* TASK OBJECTIVE
A single number is the answer here: the count of lines in the data below that include the word "экономию".

* DATA
[Start of Attachment]

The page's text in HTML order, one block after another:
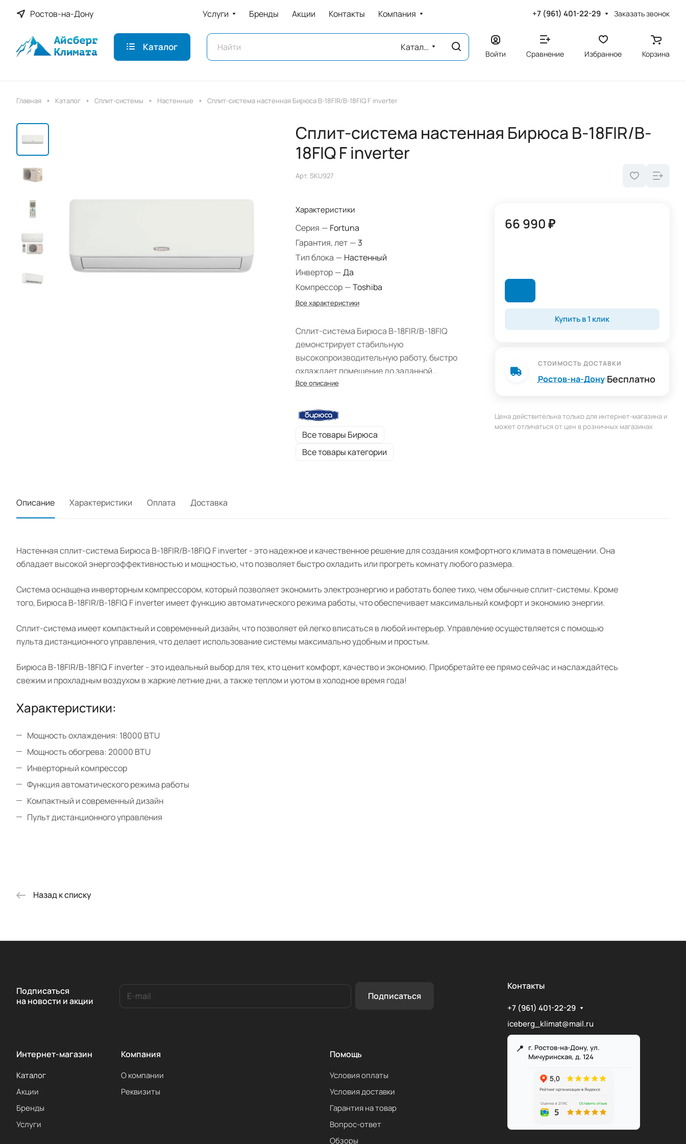
Ростов-на-Дону Услуги Бренды Акции Контакты Компания +7 (961) 401-22-29 Заказать звонок
Каталог Каталог
Войти Сравнение Избранное Корзина
Главная Каталог Сплит-системы Настенные Сплит-система настенная Бирюса B-18FIR/B-18FIQ F inverter
Сплит-система настенная Бирюса B-18FIR/B-
18FIQ F inverter
Арт. SKU927
Характеристики
Серия — Fortuna
Гарантия, лет — 3
Тип блока — Настенный
Инвертор —Да
Компрессор —Toshiba
Все характеристики
Сплит-система Бирюса B-18FIR/B-18FIQ
демонстрирует стабильную
высокопроизводительную работу, быстро
охлаждает помещение до заданной
температуры и точно ее поддерживает. Она
функциями и режимами для поддержания
комфортного микроклимата в помещении.
Многоуровневая система защиты позволяет
сохранить прибор в первоначальном
Все описание
Все товары Бирюса
Все товары категории
66 990 ₽
Купить в 1 клик
СТОИМОСТЬ ДОСТАВКИ
Ростов-на-ДонуБесплатно
Цена действительна только для интернет-магазина и
может отличаться от цен в розничных магазинах
Описание Характеристики Оплата Доставка
Настенная сплит-система Бирюса B-18FIR/B-18FIQ F inverter - это надежное и качественное решение для создания комфортного климата в помещении. Она
обладает высокой энергоэффективностью и мощностью, что позволяет быстро охладить или прогреть комнату любого размера.
Система оснащена инверторным компрессором, который позволяет экономить электроэнергию и работать более тихо, чем обычные сплит-системы. Кроме
того, Бирюса B-18FIR/B-18FIQ F inverter имеет функцию автоматического режима работы, что обеспечивает максимальный комфорт и экономию энергии.
Сплит-система имеет компактный и современный дизайн, что позволяет ей легко вписаться в любой интерьер. Управление осуществляется с помощью
пульта дистанционного управления, что делает использование системы максимально удобным и простым.
Бирюса B-18FIR/B-18FIQ F inverter - это идеальный выбор для тех, кто ценит комфорт, качество и экономию. Приобретайте ее прямо сейчас и наслаждайтесь
свежим и прохладным воздухом в жаркие летние дни, а также теплом и уютом в холодное время года!
Характеристики:
Мощность охлаждения: 18000 BTU
Мощность обогрева: 20000 BTU
Инверторный компрессор
Функция автоматического режима работы
Компактный и современный дизайн
Пульт дистанционного управления
Назад к списку
Подписаться
на новости и акции
Подписаться
Интернет-магазин
Каталог
Акции
Бренды
Услуги
Компания
О компании
Реквизиты
Помощь
Условия оплаты
Условия доставки
Гарантия на товар
Вопрос-ответ
Обзоры
Контакты
+7 (961) 401-22-29
iceberg_klimat@mail.ru
г. Ростов-на-Дону, ул.
Мичуринская, д. 124
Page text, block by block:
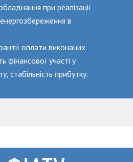
при реалізації
в
оплати виконаних
фінансової участі у
стабільність прибутку.

[End of Attachment]

* RESPONSE
2